Dalam pasal utama NATO di pasal V menyebutkan, serangan bersenjata terhadap salah satu atau lebih dari anggotanya dianggap sebagai serangan terhadap semua anggota, sehingga mereka berhak secara bersama-sama melakukan upaya pertahanan nasional.
Sementara bagi mereka yang masih berstatus non anggota tapi sudah memperoleh persetujuan kerja sama seperti Ukraina, maka akan mendapat dukungan sepenuhnya dengan catatan tidak mengerahkan pasukan militer NATO secara keseluruhan.
Itu pun terlihat jelas dari perkembangan konflik Ukraina-Rusia hingga hari ini.
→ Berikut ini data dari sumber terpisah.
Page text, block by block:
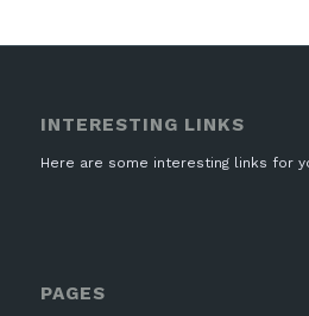
INTERESTING LINKS
Here are some interesting links for
PAGES
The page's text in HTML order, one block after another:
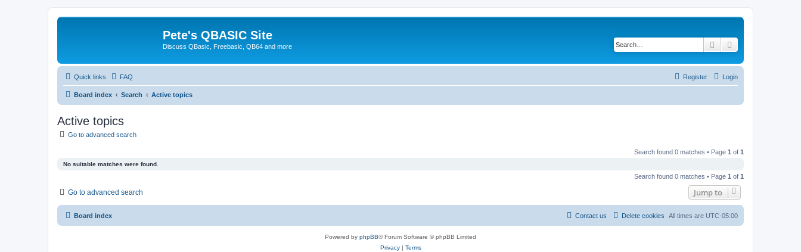
Pete's QBASIC Site
Discuss QBasic, Freebasic, QB64 and more Search
Quick links FAQ Login
Register
Board index Search Active topics
Active topics
Go to advanced search
Search found 0 matches • Page 1 of 1
No suitable matches were found.
Search found 0 matches • Page 1 of 1
Go to advanced search Jump to
Board index All times are UTC-05:00
Delete cookies
Contact us
Powered by phpBB® Forum Software © phpBB Limited
Privacy| Terms
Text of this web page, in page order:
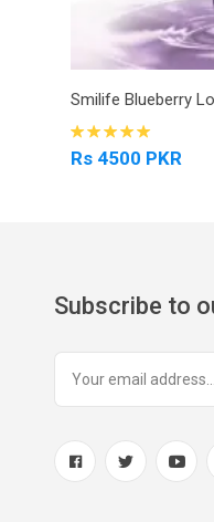
Smilife Blueberry
Rs 4500 PKR
Subscribe to
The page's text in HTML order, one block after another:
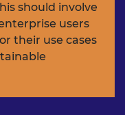
should involve
users
their use cases
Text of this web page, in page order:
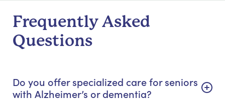
Frequently Asked
Questions
Do you offer specialized care for seniors
with Alzheimer’s or dementia?
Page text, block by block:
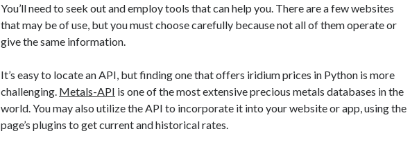
You’ll need to seek out and employ tools that can help you. There are a few websites
that may be of use, but you must choose carefully because not all of them operate or
give the same information.
It’s easy to locate an API, but finding one that offers iridium prices in Python is more
challenging. Metals-API is one of the most extensive precious metals databases in the
world. You may also utilize the API to incorporate it into your website or app, using the
page’s plugins to get current and historical rates.
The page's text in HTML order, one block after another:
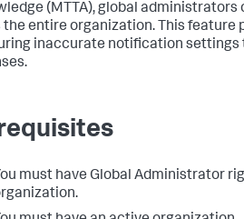
(MTTA), global
the entire organization. This feature
inaccurate notification settings
must have Global Administrator
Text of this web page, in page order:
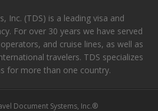
Inc. (TDS) is a leading visa and
For over 30 years we have served
and cruise lines, as well as
travelers. TDS specializes
for more than one country.
Document Systems, Inc.®
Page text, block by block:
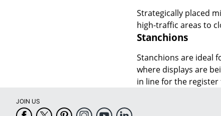
Strategically placed
high-traffic areas to
Stanchions
Stanchions are ideal
where displays are
in line for the
JOIN US

Belum ada serangan balasan dari NATO, selain mengerahkan bantuan untuk masyarakat sipil yang menjadi korban. Meskipun Ukraina merasa semakin dirugikan dengan pengambilan paksa Rusia terhadap 4 wilayahnya.
Jika hingga saat ini upaya negosiasi belum juga menemukan solusi terbaik, maka perang antar kedua negara mungkin tidak dapat terelakkan.
Untuk menengahinya, NATO harus melakukan upaya doktrin ius ad bellum untuk mencegah terjadinya konflik yang anarkis. ius ad bellum versi aliran St. Agustine bisa menjadi bahan resolusi konflik untuk NATO menciptakan perdamaian kedua negara.
Perang dipandang sebagai tindak kejahatan yang perlu dilakukan untuk menciptakan perdamaian. Maka dari itu perlu upaya-upaya moral untuk membatasi tindakan kejahatan yang lebih luas.
Apalagi dengan basis yang sudah lebih kuat di kawasan Eropa Timur, NATO diharapkan dapat menjadi aktor non-negara dengan mengupayakan resolusi konflik terhadap sengketa tersebut, meski ujungnya akan sedikit menurunkan marwah Vladimir Putin di mata dunia.